Data extract Block Start
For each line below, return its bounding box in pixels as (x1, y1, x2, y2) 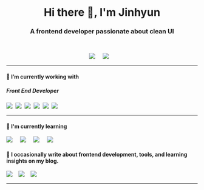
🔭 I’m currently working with (6, 73, 80, 81)
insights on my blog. (6, 157, 59, 165)
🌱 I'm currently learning (6, 123, 67, 130)
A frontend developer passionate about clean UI (30, 27, 174, 36)
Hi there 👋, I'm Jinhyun (43, 5, 161, 19)
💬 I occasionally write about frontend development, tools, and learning (6, 151, 188, 158)
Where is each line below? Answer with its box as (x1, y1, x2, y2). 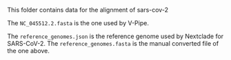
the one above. (7, 47, 50, 55)
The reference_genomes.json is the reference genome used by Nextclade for (7, 32, 224, 40)
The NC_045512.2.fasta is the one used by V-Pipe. (7, 19, 150, 27)
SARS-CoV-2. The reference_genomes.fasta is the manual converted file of (7, 40, 219, 47)
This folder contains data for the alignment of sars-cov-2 (7, 6, 169, 14)
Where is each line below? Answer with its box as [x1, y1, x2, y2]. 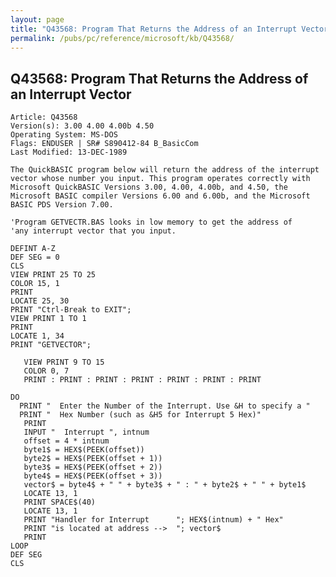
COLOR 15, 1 [10, 279, 60, 289]
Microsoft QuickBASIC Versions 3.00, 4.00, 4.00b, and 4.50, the [10, 182, 288, 193]
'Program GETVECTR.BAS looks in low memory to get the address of [10, 217, 293, 228]
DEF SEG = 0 [10, 252, 60, 263]
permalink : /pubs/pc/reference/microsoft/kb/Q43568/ [10, 33, 235, 43]
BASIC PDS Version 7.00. [10, 200, 114, 210]
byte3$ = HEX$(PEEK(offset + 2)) [23, 462, 163, 473]
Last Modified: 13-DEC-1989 [10, 147, 128, 158]
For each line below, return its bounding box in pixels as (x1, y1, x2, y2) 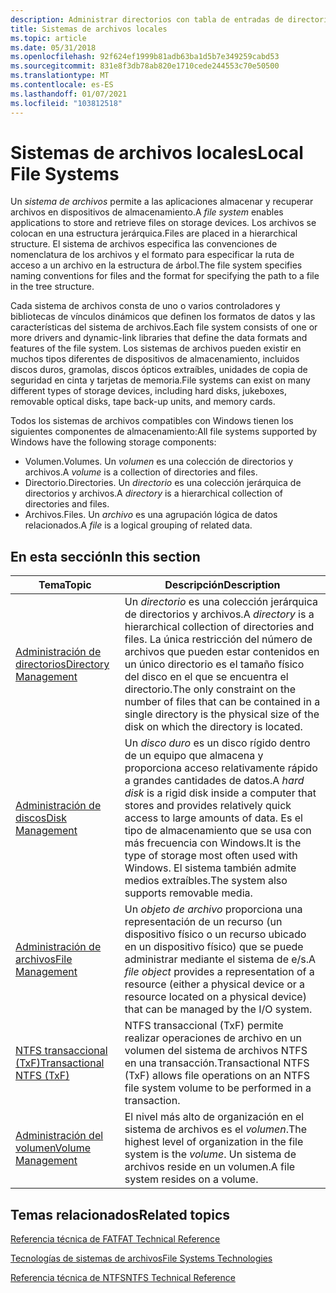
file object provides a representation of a (124, 965, 315, 979)
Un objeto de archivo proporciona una (124, 902, 303, 916)
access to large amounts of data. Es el (124, 811, 303, 825)
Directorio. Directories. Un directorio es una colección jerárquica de (24, 477, 302, 489)
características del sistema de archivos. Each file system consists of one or (10, 321, 318, 333)
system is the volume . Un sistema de (124, 1147, 297, 1161)
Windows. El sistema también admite (124, 861, 297, 875)
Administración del (15, 1129, 104, 1143)
Data extract Block End
Prompt:
The reply should hold only the lines running from the top of the records to the line containing "Hi there 👋, I'm Jinhyun (43, 5, 161, 19)", both included, copied exactly with no pictures.

Result of the exercise:
For each line below, return its bounding box in pixels as (x1, y1, x2, y2) 
🔭 I’m currently working with (6, 73, 80, 81)
insights on my blog. (6, 157, 59, 165)
🌱 I'm currently learning (6, 123, 67, 130)
A frontend developer passionate about clean UI (30, 27, 174, 36)
Hi there 👋, I'm Jinhyun (43, 5, 161, 19)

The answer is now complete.